DATA RECORDS -
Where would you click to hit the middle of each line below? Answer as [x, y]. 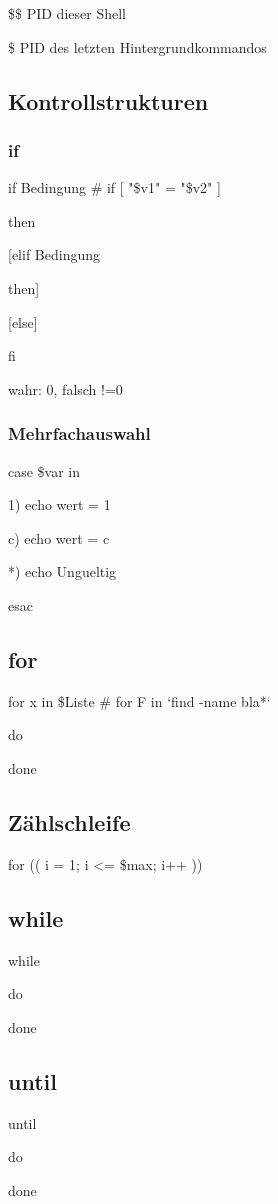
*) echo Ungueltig [62, 571]
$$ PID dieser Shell [67, 13]
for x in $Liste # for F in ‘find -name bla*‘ [139, 700]
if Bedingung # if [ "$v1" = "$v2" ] [114, 187]
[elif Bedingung [54, 254]
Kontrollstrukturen [108, 100]
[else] [23, 321]
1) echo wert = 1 [59, 504]

WORK INSTRUCTION - Since the copy must exclude the pictures, transcribe only the text of the records, word for word.

FINISHED EXERCISE -
Where would you click to hit the middle of each line below? Answer as [x, y]. 
*) echo Ungueltig [62, 571]
$$ PID dieser Shell [67, 13]
for x in $Liste # for F in ‘find -name bla*‘ [139, 700]
if Bedingung # if [ "$v1" = "$v2" ] [114, 187]
[elif Bedingung [54, 254]
Kontrollstrukturen [108, 100]
[else] [23, 321]
1) echo wert = 1 [59, 504]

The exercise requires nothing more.